■ TASK TO COMPLETE
Keep only the lines that hold the string "caractéristiques", filtering out the rest of the entries below.

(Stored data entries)
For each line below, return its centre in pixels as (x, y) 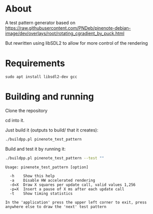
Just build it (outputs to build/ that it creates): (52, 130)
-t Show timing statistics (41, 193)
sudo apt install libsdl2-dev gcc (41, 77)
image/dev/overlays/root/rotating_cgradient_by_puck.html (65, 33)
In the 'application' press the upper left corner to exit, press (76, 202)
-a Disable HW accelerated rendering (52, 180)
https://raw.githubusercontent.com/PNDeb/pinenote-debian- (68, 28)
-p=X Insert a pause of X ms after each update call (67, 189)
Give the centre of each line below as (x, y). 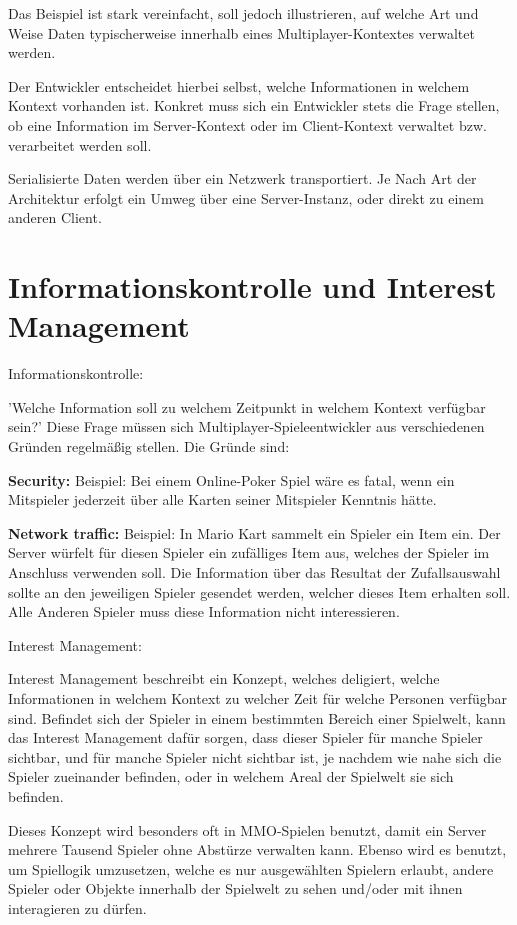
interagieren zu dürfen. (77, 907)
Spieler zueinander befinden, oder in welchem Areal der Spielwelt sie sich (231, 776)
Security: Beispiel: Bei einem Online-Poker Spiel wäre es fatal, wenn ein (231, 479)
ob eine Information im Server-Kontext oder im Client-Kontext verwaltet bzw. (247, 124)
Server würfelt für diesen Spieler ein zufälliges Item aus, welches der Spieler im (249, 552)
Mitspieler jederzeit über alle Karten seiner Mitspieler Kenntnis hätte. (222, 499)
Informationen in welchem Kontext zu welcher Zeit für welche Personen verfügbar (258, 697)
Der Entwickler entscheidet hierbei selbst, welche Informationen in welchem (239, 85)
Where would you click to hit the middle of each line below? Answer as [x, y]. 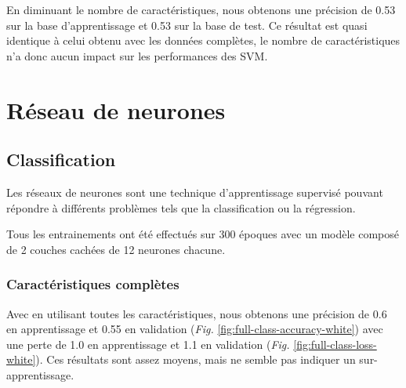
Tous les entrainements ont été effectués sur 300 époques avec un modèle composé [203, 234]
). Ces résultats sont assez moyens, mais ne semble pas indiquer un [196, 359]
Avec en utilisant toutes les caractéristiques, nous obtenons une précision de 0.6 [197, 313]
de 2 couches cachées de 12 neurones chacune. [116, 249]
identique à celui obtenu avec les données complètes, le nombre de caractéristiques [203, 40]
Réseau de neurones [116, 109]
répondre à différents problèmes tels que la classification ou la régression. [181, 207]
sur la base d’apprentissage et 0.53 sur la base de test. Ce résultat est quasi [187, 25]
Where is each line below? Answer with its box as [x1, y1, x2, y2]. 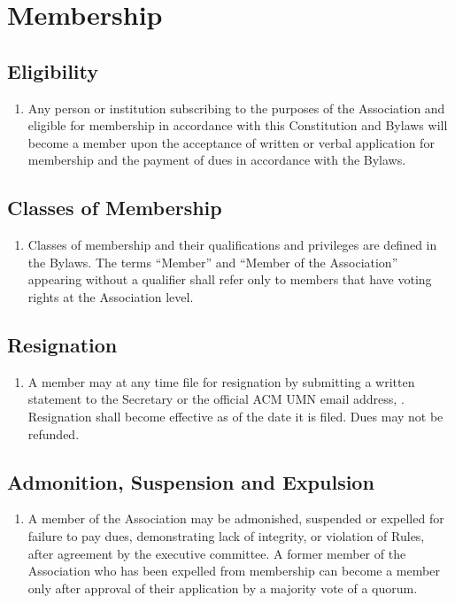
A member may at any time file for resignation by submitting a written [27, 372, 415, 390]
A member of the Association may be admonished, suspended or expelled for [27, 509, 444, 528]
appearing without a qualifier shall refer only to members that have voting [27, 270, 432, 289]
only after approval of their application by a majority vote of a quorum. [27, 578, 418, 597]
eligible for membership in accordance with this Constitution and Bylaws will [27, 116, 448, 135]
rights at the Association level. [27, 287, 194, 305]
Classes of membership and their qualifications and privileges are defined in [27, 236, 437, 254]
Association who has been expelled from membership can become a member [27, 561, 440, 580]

■ TASK RESULT
Avec en utilisant toutes les caractéristiques, nous obtenons une précision de 0.6 [197, 313]
identique à celui obtenu avec les données complètes, le nombre de caractéristiques [203, 40]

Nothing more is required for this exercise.